**Task brief:**
Count how many lines of the data include the string "counsel", then say that number and stop.

**Exercise input:**
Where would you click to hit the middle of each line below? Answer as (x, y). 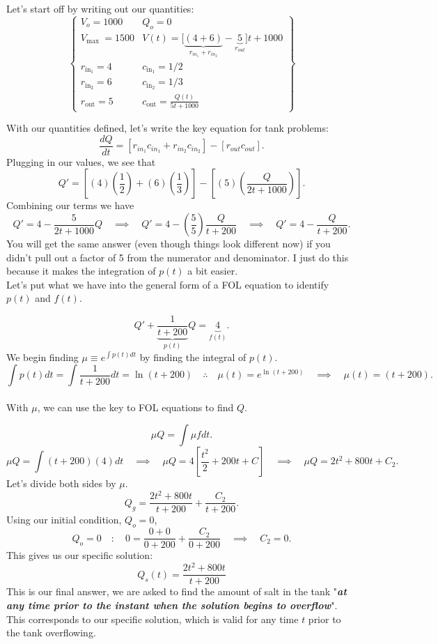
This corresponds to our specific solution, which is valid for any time (152, 619)
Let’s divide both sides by (61, 483)
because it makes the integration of (81, 271)
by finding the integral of (193, 356)
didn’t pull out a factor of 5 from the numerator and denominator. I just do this (178, 257)
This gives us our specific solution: (80, 555)
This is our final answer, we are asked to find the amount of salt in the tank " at (177, 591)
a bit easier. (213, 271)
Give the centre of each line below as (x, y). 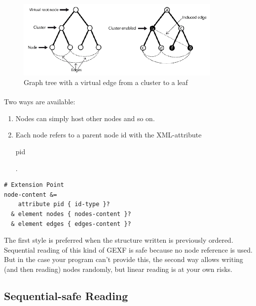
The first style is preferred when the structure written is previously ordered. (119, 240)
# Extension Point (34, 185)
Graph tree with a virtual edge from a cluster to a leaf (106, 82)
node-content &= (31, 195)
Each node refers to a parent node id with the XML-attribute (109, 135)
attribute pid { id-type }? (64, 204)
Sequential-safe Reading (66, 295)
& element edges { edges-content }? (71, 224)
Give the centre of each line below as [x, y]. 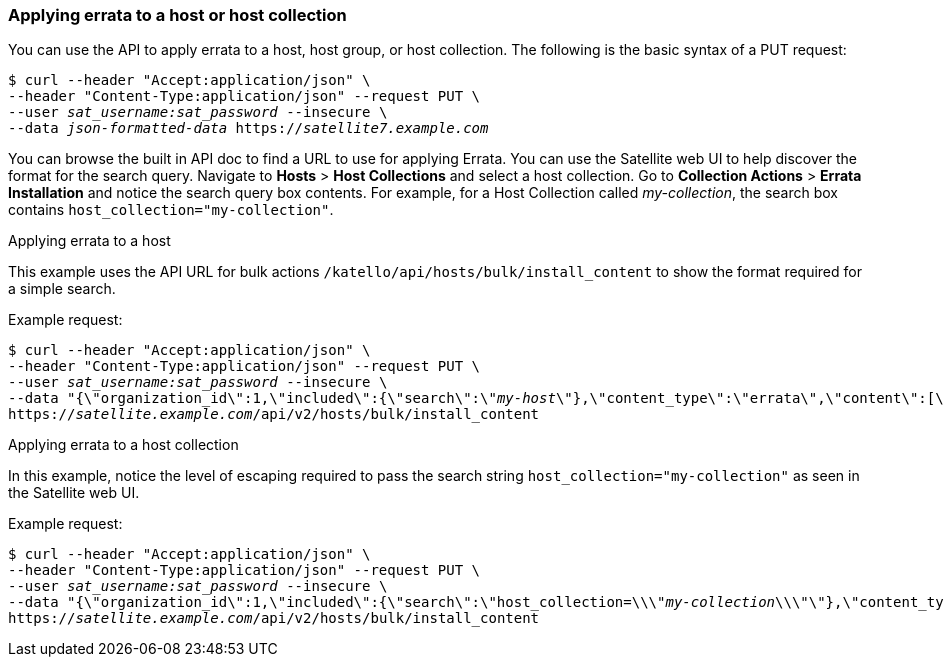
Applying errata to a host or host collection [177, 15]
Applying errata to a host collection [123, 445]
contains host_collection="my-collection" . [171, 210]
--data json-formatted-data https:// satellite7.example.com [248, 128]
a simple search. [62, 289]
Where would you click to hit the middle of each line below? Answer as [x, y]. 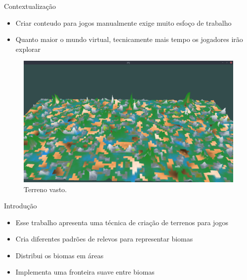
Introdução [21, 206]
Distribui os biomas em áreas [60, 255]
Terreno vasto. [45, 189]
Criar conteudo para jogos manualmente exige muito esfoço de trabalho [123, 22]
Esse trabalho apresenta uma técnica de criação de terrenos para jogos [122, 222]
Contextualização [30, 6]
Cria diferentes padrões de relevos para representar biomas [104, 239]
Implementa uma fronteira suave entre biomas [85, 272]
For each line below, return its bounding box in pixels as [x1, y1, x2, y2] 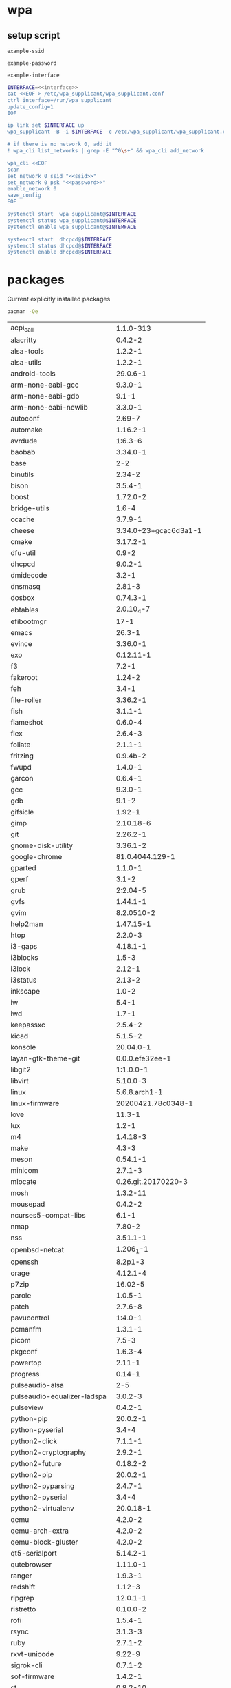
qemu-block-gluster [10, 1537, 78, 1547]
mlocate [10, 1177, 37, 1187]
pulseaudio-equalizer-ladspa [10, 1391, 107, 1401]
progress [10, 1369, 40, 1378]
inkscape [10, 987, 40, 996]
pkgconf [10, 1347, 38, 1356]
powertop [10, 1358, 42, 1367]
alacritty [10, 335, 37, 345]
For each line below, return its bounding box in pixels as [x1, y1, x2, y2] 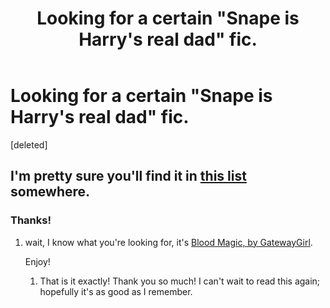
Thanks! [10, 213, 52, 227]
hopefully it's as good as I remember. [39, 285, 193, 297]
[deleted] [10, 138, 48, 151]
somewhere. [10, 183, 91, 201]
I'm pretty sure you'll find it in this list [10, 168, 247, 185]
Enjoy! [24, 255, 51, 267]
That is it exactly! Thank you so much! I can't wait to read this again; [39, 275, 321, 287]
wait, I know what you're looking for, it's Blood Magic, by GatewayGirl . [24, 236, 313, 248]
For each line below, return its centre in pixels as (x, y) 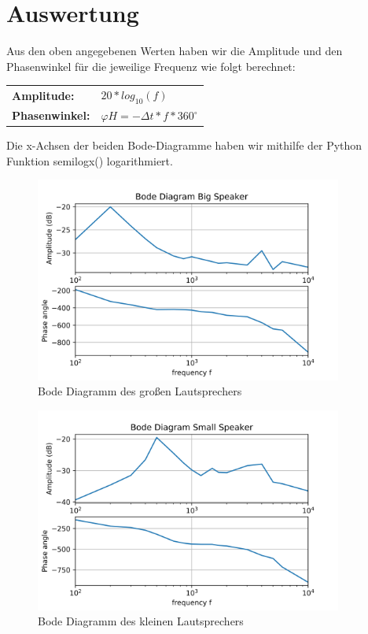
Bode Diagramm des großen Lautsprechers (140, 391)
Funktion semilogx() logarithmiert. (90, 160)
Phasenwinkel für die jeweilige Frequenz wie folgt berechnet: (151, 66)
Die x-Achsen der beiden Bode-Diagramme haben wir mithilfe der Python (184, 145)
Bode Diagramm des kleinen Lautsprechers (141, 621)
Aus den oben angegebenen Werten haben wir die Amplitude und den (175, 51)
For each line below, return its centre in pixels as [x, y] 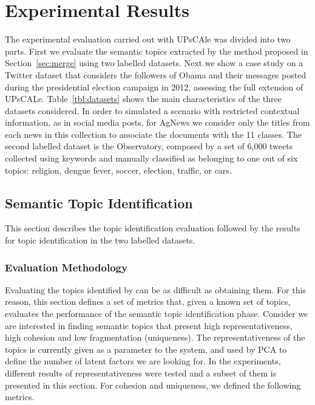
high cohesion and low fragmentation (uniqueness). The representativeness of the [155, 337]
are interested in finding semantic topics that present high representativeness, [149, 325]
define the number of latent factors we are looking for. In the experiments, [143, 361]
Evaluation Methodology [66, 267]
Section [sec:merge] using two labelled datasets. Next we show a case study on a [154, 63]
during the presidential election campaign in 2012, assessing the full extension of [154, 87]
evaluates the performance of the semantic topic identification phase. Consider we [157, 314]
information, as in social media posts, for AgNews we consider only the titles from [157, 122]
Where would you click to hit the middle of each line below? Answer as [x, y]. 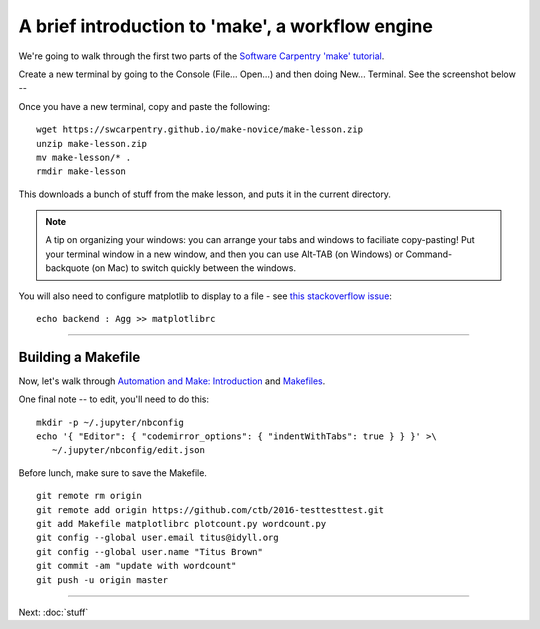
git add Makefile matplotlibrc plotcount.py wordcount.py [181, 524]
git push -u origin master [102, 579]
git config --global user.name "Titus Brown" [150, 551]
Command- [429, 254]
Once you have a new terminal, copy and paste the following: [144, 106]
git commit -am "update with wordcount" [136, 566]
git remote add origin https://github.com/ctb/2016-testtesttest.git [210, 509]
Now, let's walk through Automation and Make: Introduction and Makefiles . [172, 381]
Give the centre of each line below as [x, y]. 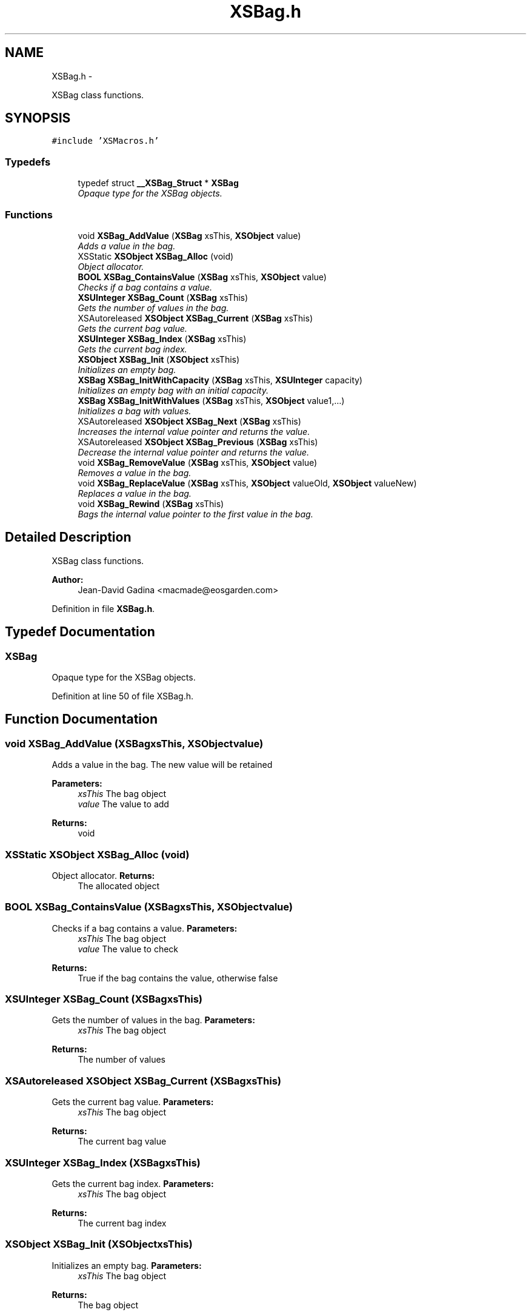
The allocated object [119, 886]
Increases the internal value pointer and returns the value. [194, 431]
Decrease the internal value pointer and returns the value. [193, 452]
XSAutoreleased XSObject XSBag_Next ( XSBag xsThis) [189, 421]
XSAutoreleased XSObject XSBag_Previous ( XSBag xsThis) [198, 442]
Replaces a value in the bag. [135, 493]
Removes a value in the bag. [135, 473]
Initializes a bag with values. [135, 411]
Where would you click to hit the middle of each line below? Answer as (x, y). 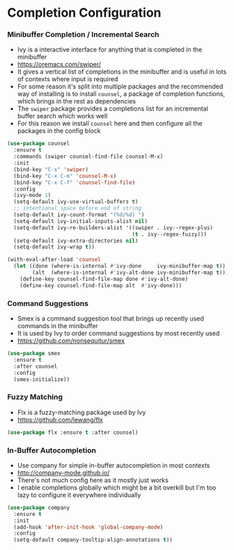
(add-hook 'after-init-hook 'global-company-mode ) (88, 527)
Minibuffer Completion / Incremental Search (83, 35)
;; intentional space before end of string (77, 209)
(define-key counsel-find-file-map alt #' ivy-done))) (101, 285)
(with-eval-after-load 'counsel (54, 260)
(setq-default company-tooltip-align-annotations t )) (93, 540)
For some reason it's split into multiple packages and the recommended (120, 87)
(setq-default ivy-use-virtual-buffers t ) (76, 202)
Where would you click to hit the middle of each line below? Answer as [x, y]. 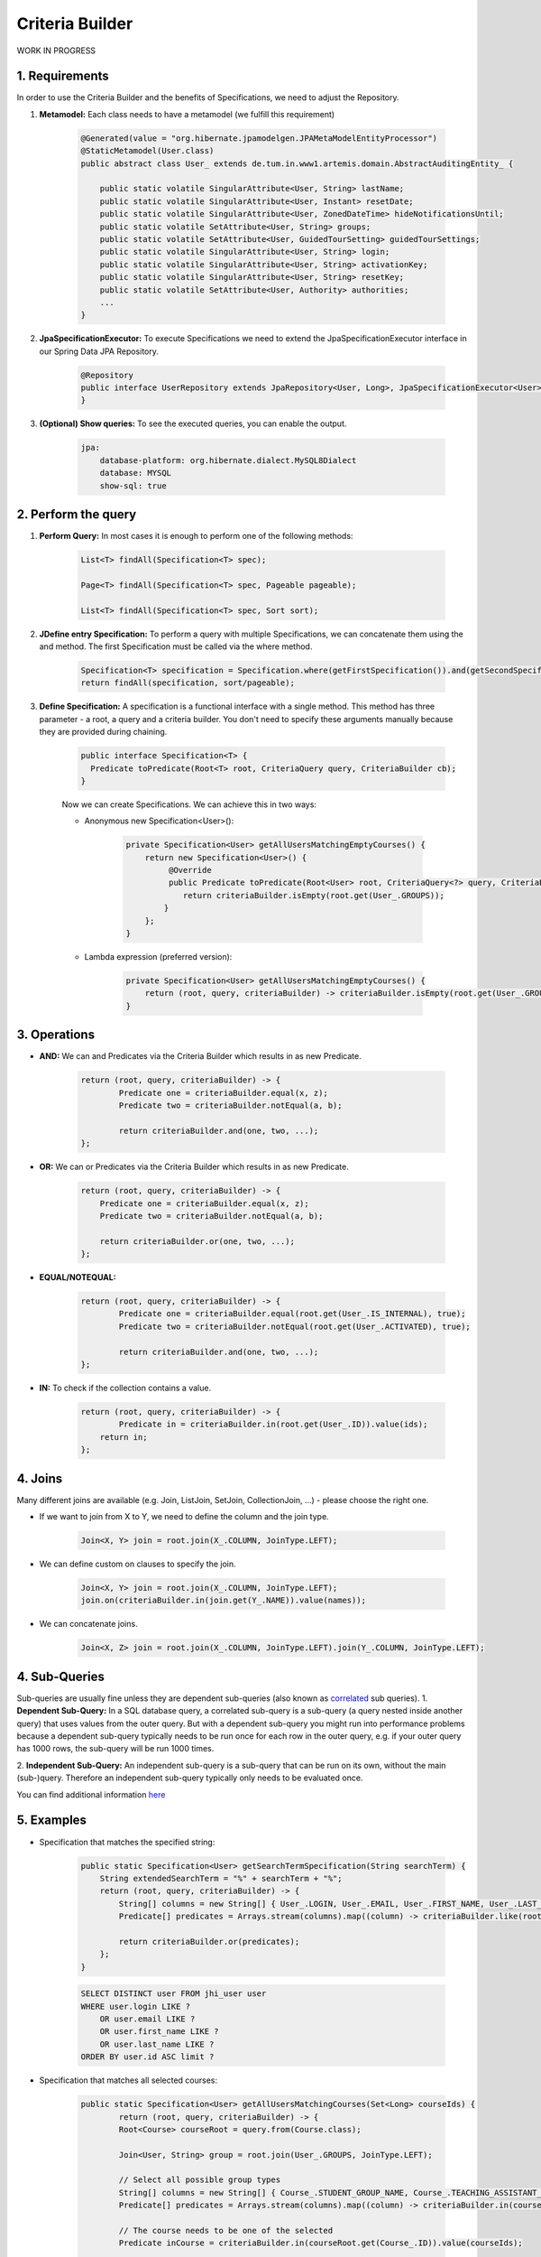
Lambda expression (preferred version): [158, 956]
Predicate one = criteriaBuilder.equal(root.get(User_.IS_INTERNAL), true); [292, 1314]
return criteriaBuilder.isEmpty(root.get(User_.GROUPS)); [314, 895]
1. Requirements [63, 76]
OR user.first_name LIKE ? [160, 2032]
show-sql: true [133, 486]
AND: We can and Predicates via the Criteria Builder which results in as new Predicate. [201, 1056]
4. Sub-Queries [61, 1676]
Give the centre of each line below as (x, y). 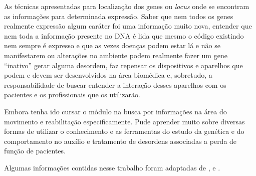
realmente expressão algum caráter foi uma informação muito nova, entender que (128, 26)
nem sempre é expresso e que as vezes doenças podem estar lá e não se (112, 45)
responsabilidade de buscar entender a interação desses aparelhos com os (115, 84)
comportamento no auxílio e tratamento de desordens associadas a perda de (120, 141)
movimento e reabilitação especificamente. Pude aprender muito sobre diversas (124, 121)
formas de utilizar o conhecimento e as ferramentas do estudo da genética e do (124, 131)
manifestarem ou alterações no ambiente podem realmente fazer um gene (116, 55)
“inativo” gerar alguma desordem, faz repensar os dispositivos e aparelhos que (123, 65)
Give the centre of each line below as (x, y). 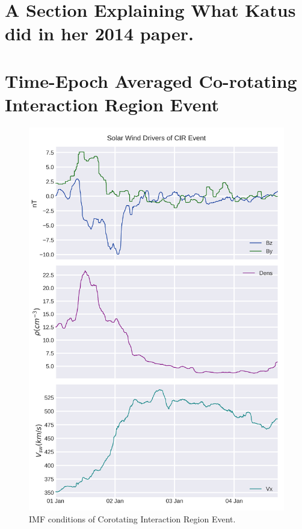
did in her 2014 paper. (100, 33)
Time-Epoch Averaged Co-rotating (151, 80)
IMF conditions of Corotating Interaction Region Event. (132, 519)
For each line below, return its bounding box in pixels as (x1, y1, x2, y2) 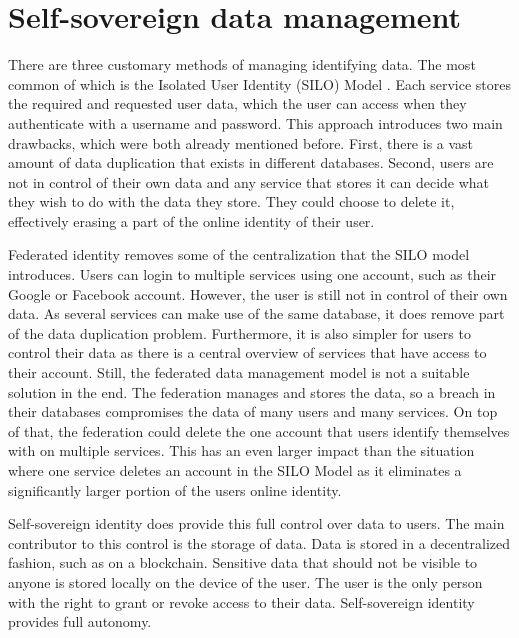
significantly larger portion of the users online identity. (8, 479, 342, 500)
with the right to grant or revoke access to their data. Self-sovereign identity (8, 591, 475, 612)
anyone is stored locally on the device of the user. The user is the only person (8, 571, 483, 592)
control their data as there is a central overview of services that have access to (8, 342, 487, 363)
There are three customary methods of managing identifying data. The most (8, 54, 476, 75)
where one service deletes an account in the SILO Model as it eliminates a (8, 460, 462, 480)
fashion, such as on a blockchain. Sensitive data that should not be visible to (8, 552, 478, 573)
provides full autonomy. (8, 611, 152, 632)
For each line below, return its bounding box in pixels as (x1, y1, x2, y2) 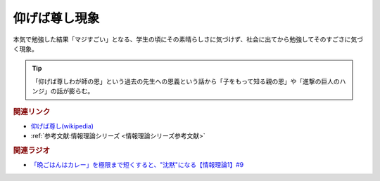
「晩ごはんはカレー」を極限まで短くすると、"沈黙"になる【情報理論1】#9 (30, 161, 244, 169)
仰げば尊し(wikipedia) (30, 121, 94, 130)
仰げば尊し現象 (13, 11, 100, 26)
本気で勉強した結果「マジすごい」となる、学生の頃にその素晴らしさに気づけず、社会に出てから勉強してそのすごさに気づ (13, 35, 364, 43)
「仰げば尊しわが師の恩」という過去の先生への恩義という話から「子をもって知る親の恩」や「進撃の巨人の (32, 77, 341, 86)
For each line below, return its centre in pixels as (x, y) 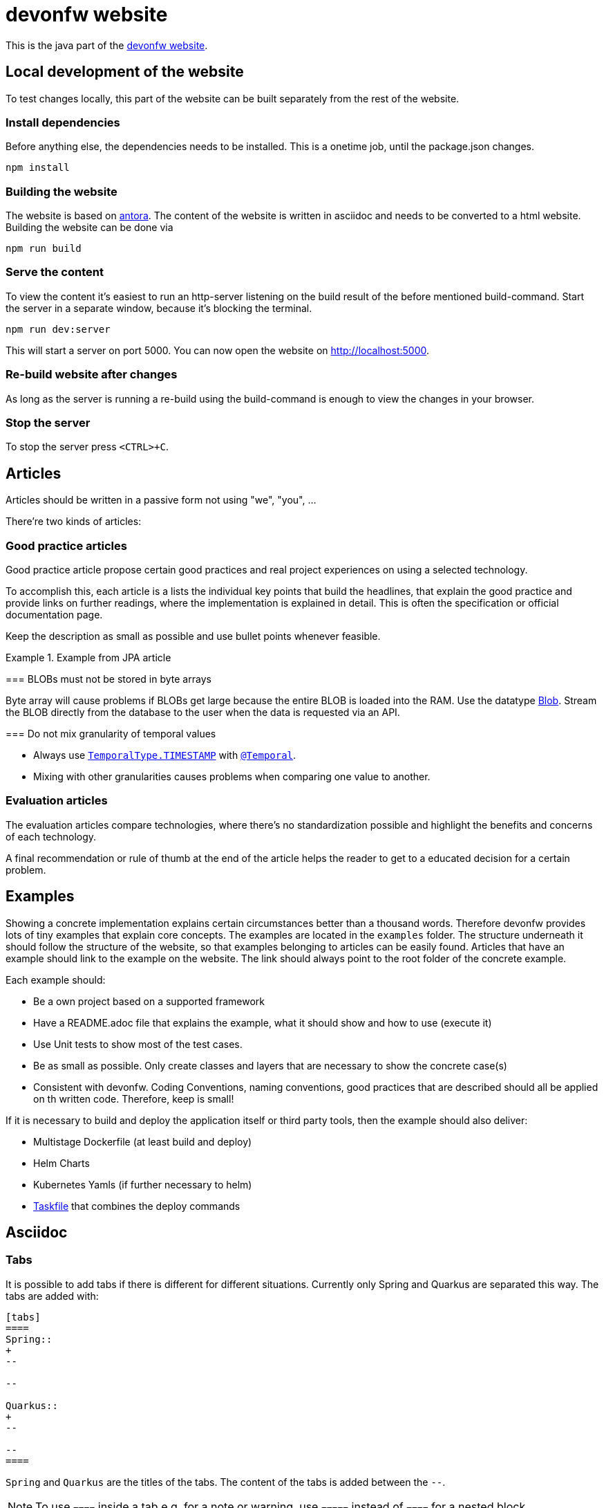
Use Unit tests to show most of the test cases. (138, 1044)
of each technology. (51, 836)
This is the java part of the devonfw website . (107, 45)
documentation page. (54, 614)
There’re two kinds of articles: (74, 522)
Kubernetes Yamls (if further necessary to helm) (143, 1184)
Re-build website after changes (92, 375)
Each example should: (56, 980)
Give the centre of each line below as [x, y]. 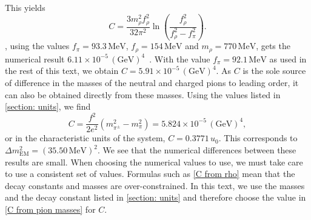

**Reply:**
2